No problem, let us know how it goes.


----------



## JenniRP70

Hi there, I've just got myself a Barista Touch and from John Lewis, experiencing the same issue. No matter how much I adjust the grind and/or grind time the coffee starts to drip at 3-4 seconds. How did you get on with the advice given here?


----------



## urbanbumpkin

JenniRP70 said:


> Hi there, I've just got myself a Barista Touch and from John Lewis, experiencing the same issue. No matter how much I adjust the grind and/or grind time the coffee starts to drip at 3-4 seconds. How did you get on with the advice given here?


Hi sounds quick. what beans are you using?


----------



## MildredM

It doesn't look like the op came back to the thread. Maybe start a new thread, give a good description of what's happening etc and someone will no doubt be able to help.


----------



## Welshlady

JenniRP70 said:


> Hi there, I've just got myself a Barista Touch and from John Lewis, experiencing the same issue. No matter how much I adjust the grind and/or grind time the coffee starts to drip at 3-4 seconds. How did you get on with the advice given here?


Hi, I have the same problem. Did you get any advice? I'm . diving myself a little crazy trying to fix it.


----------



## vaderag

Same problem too - just posted a new thread before coming across this... any help?!


----------



## Stevebee

I think everyone mentions the same issue and the general advise (correctly) has been weigh how much coffee went in the portafilter, then weigh the coffee in the cup in grams. Use a scale the weighs in 0.1g. Note time of shot from when first started .
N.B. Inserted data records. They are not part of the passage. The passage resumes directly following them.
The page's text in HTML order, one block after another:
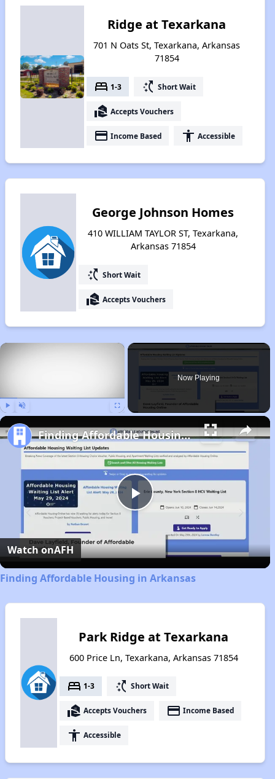
Ridge at Texarkana
701 N Oats St, Texarkana, Arkansas
71854
bed 1-3 switch_access_shortcut Short Wait
real_estate_agent Accepts Vouchers
payment Income Based accessibility Accessible
George Johnson Homes
410 WILLIAM TAYLOR ST, Texarkana,
Arkansas 71854
switch_access_shortcut Short Wait
real_estate_agent Accepts Vouchers
×
Now Playing
Play
Video
Finding Affordable Housing in Arkansas
Watch onAFH
Finding Affordable Housing in Arkansas
Park Ridge at Texarkana
600 Price Ln, Texarkana, Arkansas 71854
bed 1-3 switch_access_shortcut Short Wait
real_estate_agent Accepts Vouchers payment Income Based
accessibility Accessible
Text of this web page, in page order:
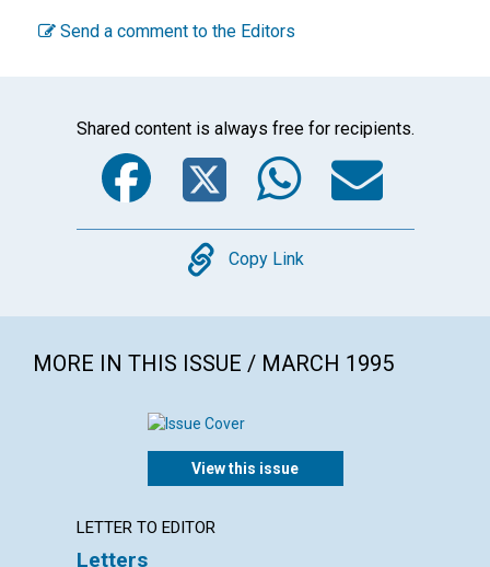
Send a comment to the Editors
Shared content is always free for recipients.
Facebook
Twitter
Copy
Copy Link
MORE IN THIS ISSUE / MARCH 1995
View this issue
LETTER TO EDITOR
Letters
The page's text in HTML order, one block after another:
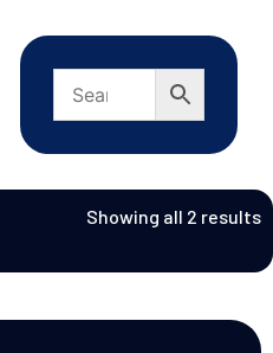
Showing all 2 results
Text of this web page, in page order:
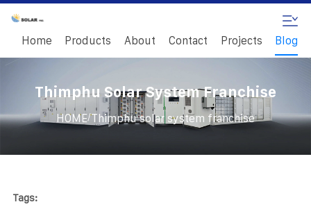
Home Products About Contact Projects Blog
Thimphu Solar System Franchise
HOME/Thimphu solar system franchise
Tags:
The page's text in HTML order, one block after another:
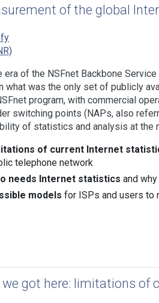
of the global
era of the NSFnet Backbone
what was the only set of publicly
program, with commercial
switching points (NAPs, also
of statistics and analysis at the
of current Internet
telephone network
needs Internet statistics and why
models for ISPs and users to
we got here: limitations of
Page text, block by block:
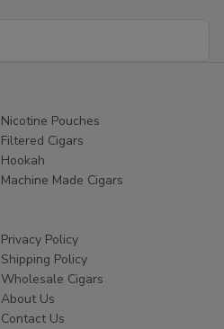
Nicotine Pouches
Filtered Cigars
Hookah
Machine Made Cigars
Privacy Policy
Shipping Policy
Wholesale Cigars
About Us
Contact Us
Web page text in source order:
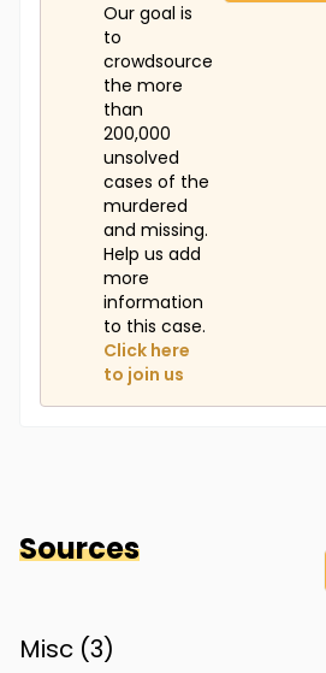
Our goal is
to
crowdsource
the more
than
200,000
unsolved
cases of the
murdered
and missing.
Help us add
more
information
to this case.
Click here
to join us
Sources
Misc (3)
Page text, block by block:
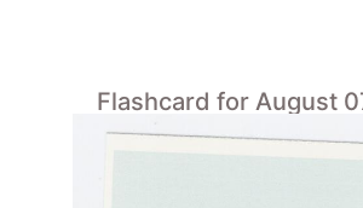
Flashcard for August
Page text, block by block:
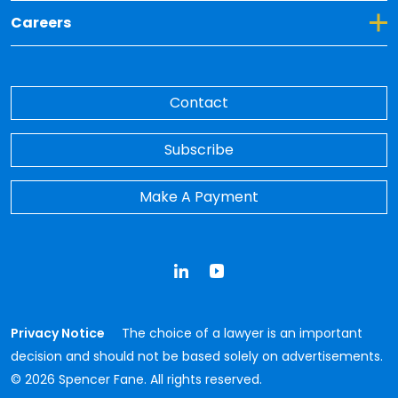
Careers
Toggle Dropdown for Careers
Contact
Subscribe
Make A Payment
Privacy Notice
The choice of a lawyer is an important
decision and should not be based solely on advertisements.
© 2026 Spencer Fane. All rights reserved.
LinkedInYouTube
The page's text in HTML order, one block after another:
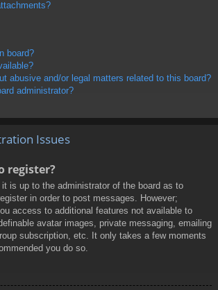
board?
abusive and/or legal matters related to this board?
administrator?
Issues
register?
is up to the administrator of the board as to
in order to post messages. However;
access to additional features not available to
avatar images, private messaging, emailing
subscription, etc. It only takes a few moments
you do so.

Then post results for further help - this stage doesn't seem to happen which makes any further advice just guesswork


----------



## Paul Stocks

Can you change toFahrenheit on a Barista Touch


----------



## Dalerst

Paul Stocks said:


> Can you change toFahrenheit on a Barista Touch


 No I cant on mine.


----------



## Kevin Davies

I had the exact same problem. This is how it was solved.
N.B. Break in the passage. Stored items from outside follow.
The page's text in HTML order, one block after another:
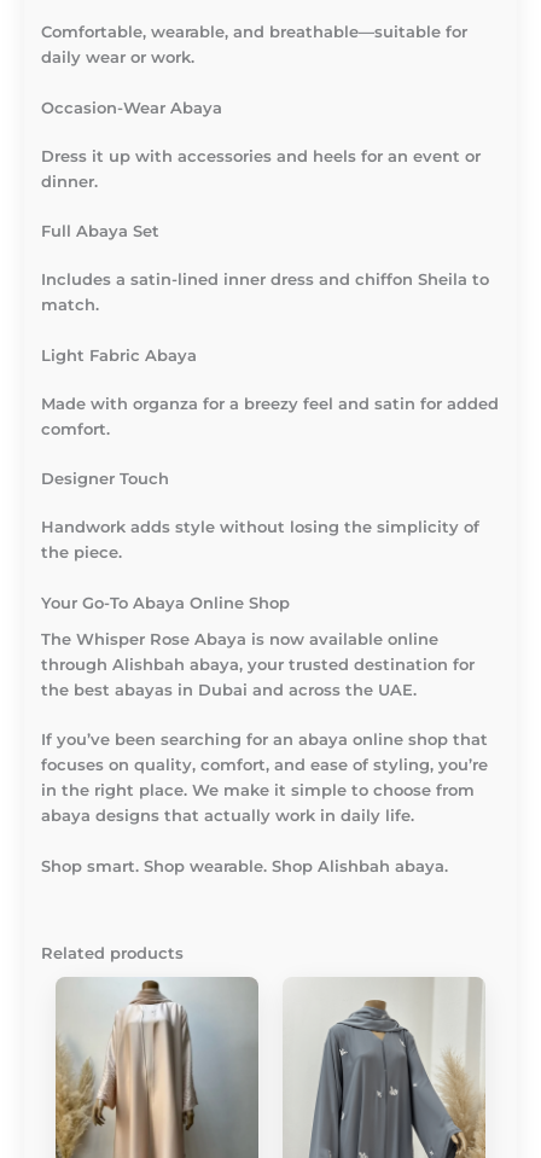
Comfortable, wearable, and breathable—suitable for
daily wear or work.
Occasion-Wear Abaya
Dress it up with accessories and heels for an event or
dinner.
Full Abaya Set
Includes a satin-lined inner dress and chiffon Sheila to
match.
Light Fabric Abaya
Made with organza for a breezy feel and satin for added
comfort.
Designer Touch
Handwork adds style without losing the simplicity of
the piece.
Your Go-To Abaya Online Shop
The Whisper Rose Abaya is now available online
through Alishbah abaya, your trusted destination for
the best abayas in Dubai and across the UAE.
If you’ve been searching for an abaya online shop that
focuses on quality, comfort, and ease of styling, you’re
in the right place. We make it simple to choose from
abaya designs that actually work in daily life.
Shop smart. Shop wearable. Shop Alishbah abaya.
Related products
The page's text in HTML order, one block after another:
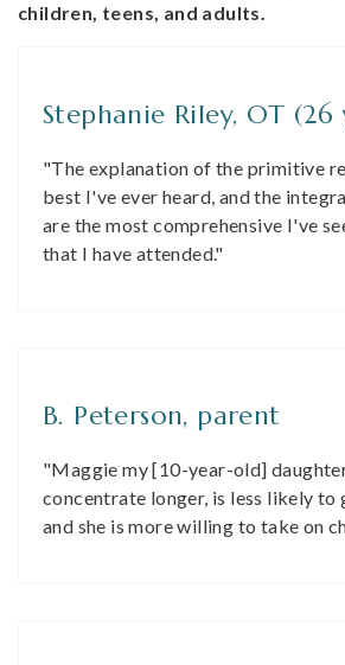
children, teens, and adults.
Stephanie Riley, OT (26
"The explanation of the primitive
best I've ever heard, and the
are the most comprehensive I've
that I have attended."
B. Peterson, parent
"Maggie my [10-year-old]
concentrate longer, is less likely
and she is more willing to take on

The default grind setting is too coarse. I bumped mine up to 9. This gave finer coffee which produced a far better outcome.


The default of 8 seconds is for the two cup size. We use a smaller cup size (the Touch has multiple sizes) for single coffees. These take about just over 6 seconds to begin.
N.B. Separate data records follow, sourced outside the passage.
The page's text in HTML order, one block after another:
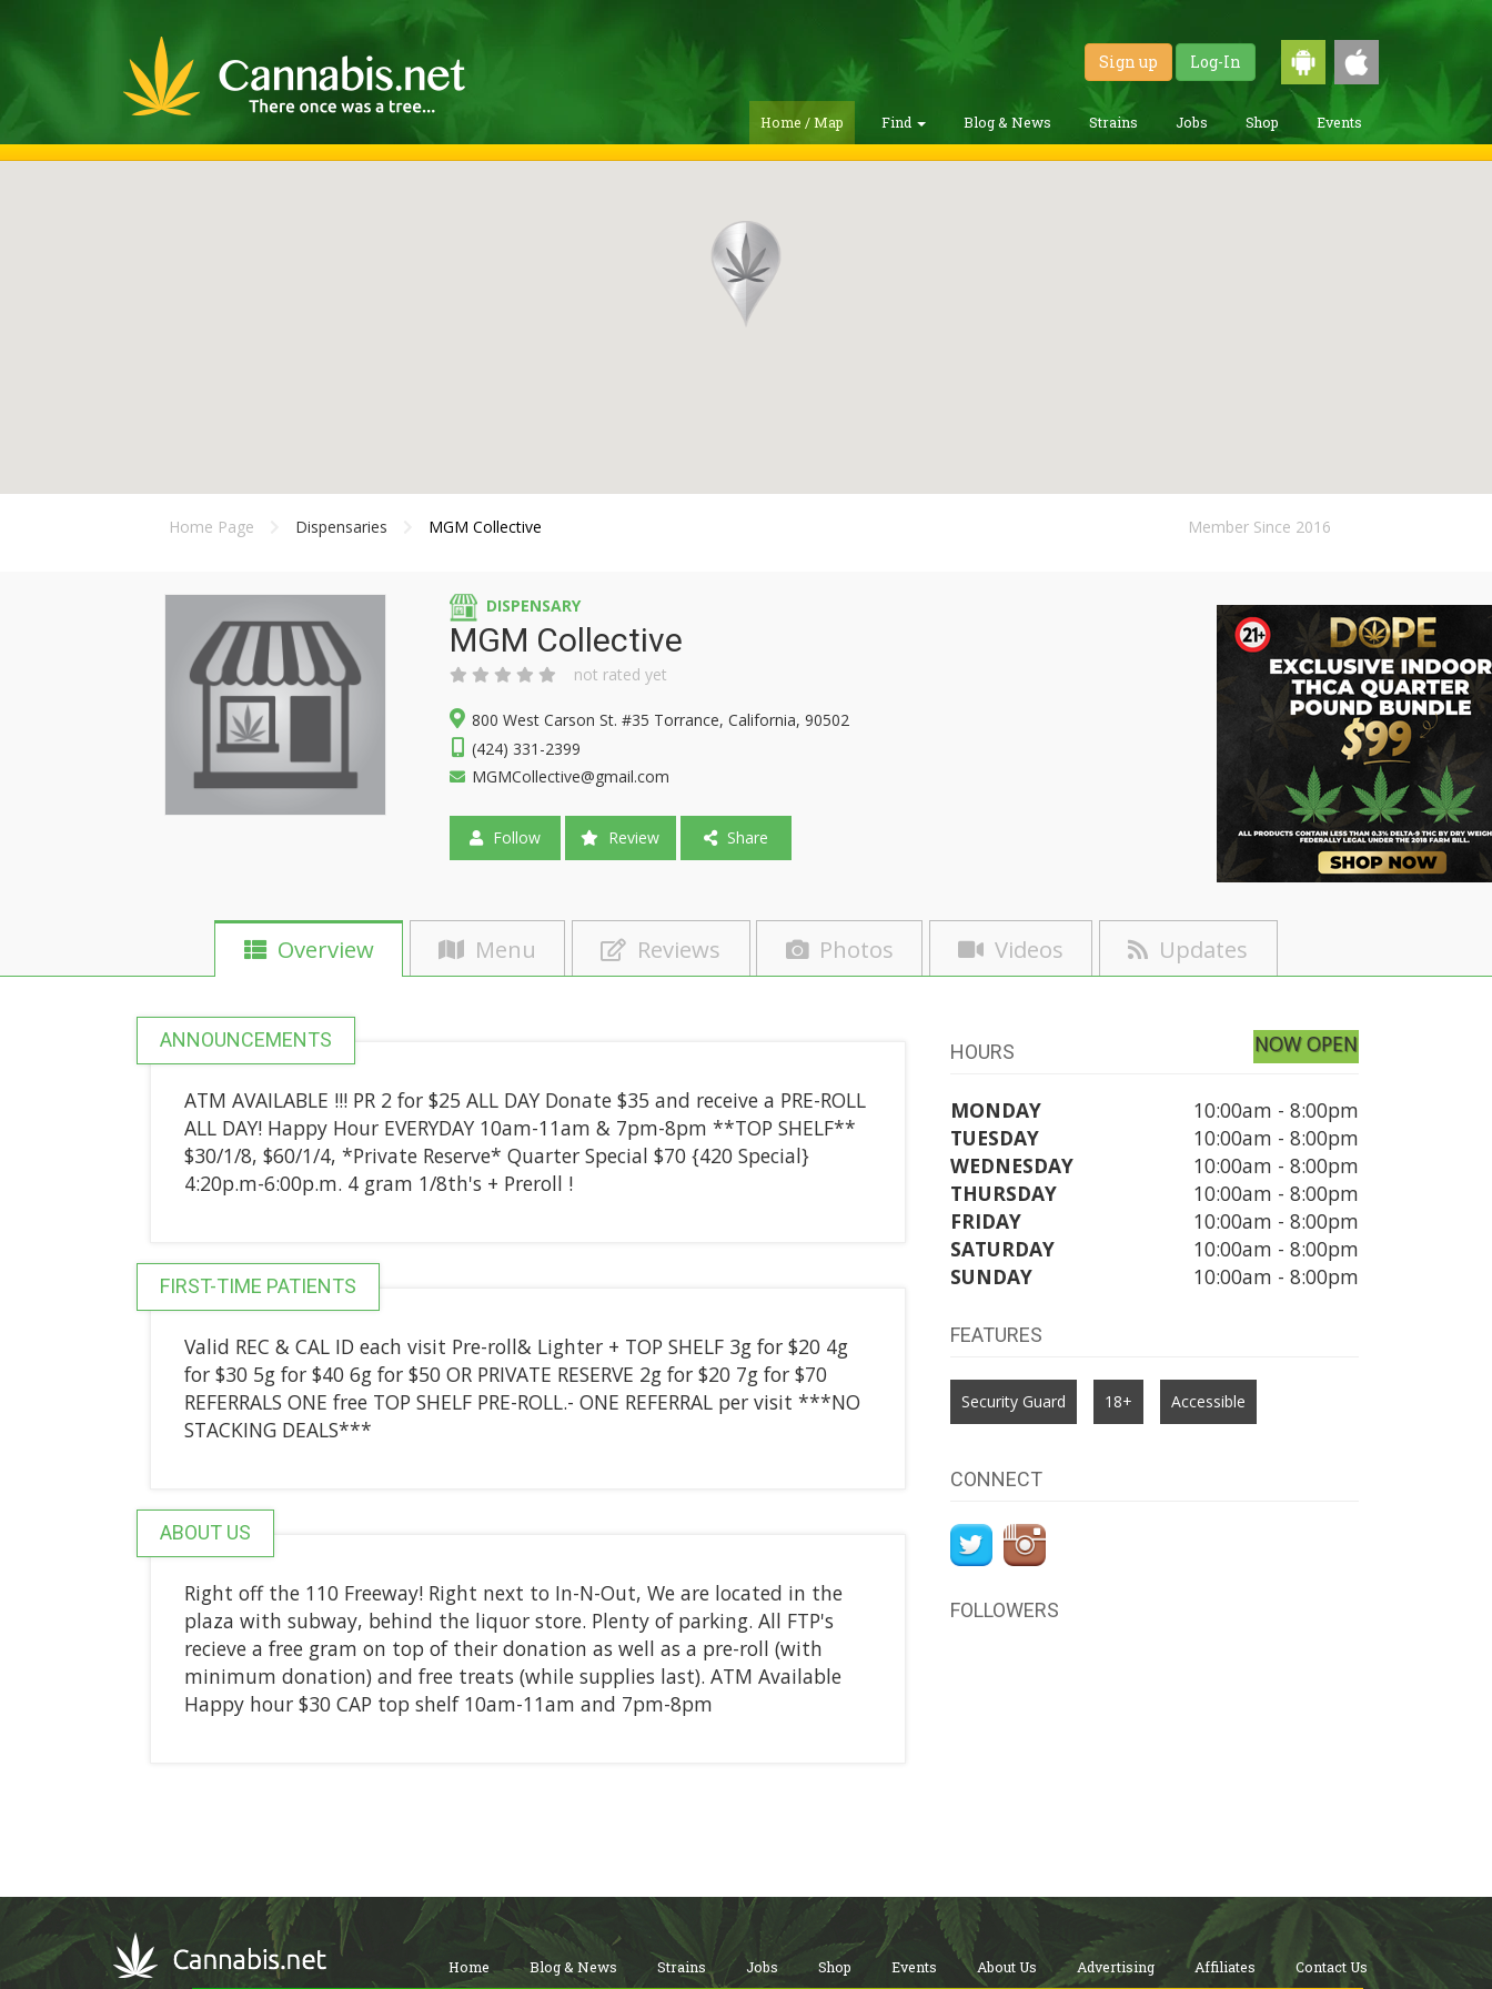
Sign up Log-In
Home / Map Find Blog & News Strains Jobs Shop Events
Home Page Dispensaries MGM Collective Member Since 2016
DISPENSARY
MGM Collective
not rated yet
800 West Carson St. #35 Torrance, California, 90502
(424) 331-2399
MGMCollective@gmail.com
Follow Review Share
Overview Menu Reviews Photos Videos Updates
ANNOUNCEMENTS
ATM AVAILABLE !!! PR 2 for $25 ALL DAY Donate $35 and receive a PRE-ROLL
ALL DAY! Happy Hour EVERYDAY 10am-11am & 7pm-8pm **TOP SHELF**
$30/1/8, $60/1/4, *Private Reserve* Quarter Special $70 {420 Special}
4:20p.m-6:00p.m. 4 gram 1/8th's + Preroll !
FIRST-TIME PATIENTS
Valid REC & CAL ID each visit Pre-roll& Lighter + TOP SHELF 3g for $20 4g
for $30 5g for $40 6g for $50 OR PRIVATE RESERVE 2g for $20 7g for $70
REFERRALS ONE free TOP SHELF PRE-ROLL.- ONE REFERRAL per visit ***NO
STACKING DEALS***
ABOUT US
Right off the 110 Freeway! Right next to In-N-Out, We are located in the
plaza with subway, behind the liquor store. Plenty of parking. All FTP's
recieve a free gram on top of their donation as well as a pre-roll (with
minimum donation) and free treats (while supplies last). ATM Available
Happy hour $30 CAP top shelf 10am-11am and 7pm-8pm
HOURS NOW OPEN
MONDAY
10:00am - 8:00pm
TUESDAY
10:00am - 8:00pm
WEDNESDAY
10:00am - 8:00pm
THURSDAY
10:00am - 8:00pm
FRIDAY
10:00am - 8:00pm
SATURDAY
10:00am - 8:00pm
SUNDAY
10:00am - 8:00pm
FEATURES
Security Guard 18+ Accessible
CONNECT
FOLLOWERS
Home Blog & News Strains Jobs Shop Events About Us Advertising Affiliates Contact Us

Pressing the coffee too hard. I was originally forcing the coffee into the cup as hard as I could with the tap. Now I press the tap and my fingers slide down use the edge of the cup as a guide to keep the tap level while I am pressing. So its gently firm but not mashing it in hard. I usually always lift it off, tap the side of the cup to make the edges fall in (there is always edges on first press) then press it again.


Doing the above solved all the problems for me.

1 Cup Filter Settings - 8 Second Grind, 25 second brew.


----------



## Robski

Hi,

First question: Is the Glenn Watson who started this saite the same Glenn Watson of Glasgow who was so kind to me after my dad died in 1999?

Second question: I love my Barista Touch like life itself (bought last month) BUT how do I get my portafilter to lock consistently?

Time and again I try to manoeuvre it into the lock position, and on the whole I am successful more often than not, but I have no idea why it works sometimes and not others. To say this is mildly frustrating is an understatement.

Any suggestions welcome, thanks.

Bestest

Rob Steen


----------